Söyleşi fotoğrafları: Süleyman Felamur

 

 

“YILLARCA KAÇAK OYNADIK...”

Ceyhun Canikligil ve Özgür Özdural’ın Kaçak Oyunlar belgeseli, şizofreni hastalarının kendi dünyalarını kendilerinin ifade ettiği bir yapım.

Kaçak Oyunlar, şizofrenisi olan insanların kendilerini anlattıkları belgesel bir film. Yaşamları doktor, hastane, ev ve önyargılı toplum dörtgenine sıkışmış şizofrenlerin “bir dernek” çatısı altında kendi yaşamlarına sahip çıkma çalışmalarının olumlu bir sonucu olan Şizofreni Dostları Derneği’nin halk oyunları ekibi 2004’ün Haziran ayında Hollanda’nın Zaandam şehrinde “Wij Dansen Samen – Birlikte Dans Ediyoruz” isimli gösteriye davet edilir. Filmin yönetmenleri Ceyhun Canikligil ve Özgür Özdural da iki kamera ile bu geziye katılırlar.  Genelde şizofreni hastaları kitaplardan okunduğu gibi ya da hastalığın atak yaptığı andaki korkmuş ve panik dolu halleri ile değerlendirilir. Bu anlamda, Kaçak Oyunlar şizofreniyi yeniden tanımlamaya çalışan bir çalışma. Filmin en önemli ve çarpıcı sahneleri, kişilerin, hastalıklarının bilincinde olarak  kendi yaşam mücadelelerini anlattıkları röportajlar. Filmin kurgusunda tempo, bir an olsun düşmüyor. Kaçak Oyunlar adı, ekiple yapılan konuşmalar sırasında kendini ifade eden birinin cümlesinden doğmuş: “Yıllarca kaçak oynadık…”

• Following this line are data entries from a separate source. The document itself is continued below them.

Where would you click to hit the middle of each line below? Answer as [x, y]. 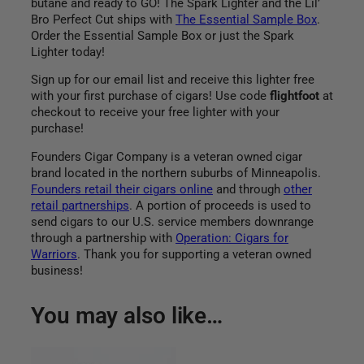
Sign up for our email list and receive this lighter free [173, 80]
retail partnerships [80, 206]
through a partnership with [103, 238]
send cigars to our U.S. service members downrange [172, 222]
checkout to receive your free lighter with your [155, 113]
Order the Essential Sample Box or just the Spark [162, 36]
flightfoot [295, 97]
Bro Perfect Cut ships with [103, 19]

Film, iki yönetmenin ortak çalışması ile yaratıldı. Yönetmen Özgür Özdural şu sıralar İzmir’de askerliğini yapıyor. Filmin diğer yönetmeni, Ceyhun Canikligil ile konuştuk. Marmara Üniversitesi Sinema TV Bölümü’nden mezun Ceyhun Canikligil. İki Dilenci Bir Müzisyen ve Lütfen Mesaj Bırakın  adlı kısa filmleri ile Kesişme adlı sualtı filmini çekti. İFSAK ve Antalya Film Festivali’nde Özendirme Ödülleri kazandı. Ağabeyi olan kısa film yönetmeni ve Öğretim Görevlisi İlker Canikligil’in filmlerinde oyunculuk yaptı, senaryolarında çalıştı. Aynı zamanda bir ‘Dalış Eğitmeni’ olan Canikligil, Alternatif Kamp sırasında Şizofreni Dostları Derneği üyeleri ile tanışır.

 

“Derneğin halk oyunları ekibi önceki yıl Almanya’ya gitmişti. Bu yıl da Hollanda’ya gideceklerdi. Özgür’le aklımıza bu proje fikri geldi. “Haydi, iki kamera alıp biz de gidelim. Ama öyle mikrofon falan uzatmayalım insanlara. Genelde kameralar omzumuzda olsun, çok görüntü toplayalım. Dönelim, bunun kurgusunda mahvolalım” dedik. Özgür Özdural çok büyük emek verdi. Çünkü Hollanda’dan İstanbul’a döndüğümüzde görüntüleri başa sarmak bile bir saat sürüyordu. Orada, 45 saatlik çekim yapmıştık.”

 

Halk oyunları ekibi daha önceki yıllarda yurt dışına  gidişlerinde amatör fotoğraf çekimleri ile belgelemiştir gezilerini. Oysa bu defa, Zaandam şehrinde 600 kişilik salonda gösterilerini sunacaklardır. İki yönetmenin ekiple birlikte gidip, belgesel film yapma önerisini Şizofreni Dostları Derneği çok sıcak karşılar. Canikligil’den çekim öyküsünü dinledik.

 

“Biz gittiğimizde önceleri çuvalladık. Hasta arkadaşların bazıları beni tanıyordu. Ama Özgür’ü hiç biri tanımıyordu. Gitmeden önce dernekteki provaları çekmiştik, önceden bize alışsınlar istedik. Sonra yolculuk başladı. İlk üç gün bizim görüntümüz çok çirkindi, ellerimizde kameralarla. Onlar dans ediyorlar, biz ellerimizde kamera onları çekiyorduk. Sanki bir çıkar ilişkisi varmış gibi sevimsiz bir görüntümüz vardı başlangıçta. Sonra Hollanda’ya gittiğimizde, hepimiz şaşkına dönmüştük. Yeni bir ülke, sonar gezmeler tozmalar başladı. Kamerayı azalttık o sırada, panik yapmadık, daha zamanımız vardı. Sonuçta yedi gün sürecekti gezi. Ama ilk iki gün panik halinde her şeyi çektik. Hastane bahçesindeki güvercinleri bile çekmiştik. Sonra, bu  böyle olmayacak dedik. Yedinci gün bile çekimler bittiğinde ağabeyimi arayıp, “biz belgesel falan yapamadık, rezil olduk” demiştim. Öyle gibi gelmişti bana. Geri döndüğümüzde çektiğimiz görüntüleri taramaya başlayınca aslında bir sürü güçlü görüntü yakalanmış, o samimiyet yakalanmış, onu farkettik. Bir günümüz bile bir filmdir, aslında. Gerçekten, gerçek çok güçlü bir şeymiş. Çünkü orada gerçekten, gerçek hayat hikayeleri var.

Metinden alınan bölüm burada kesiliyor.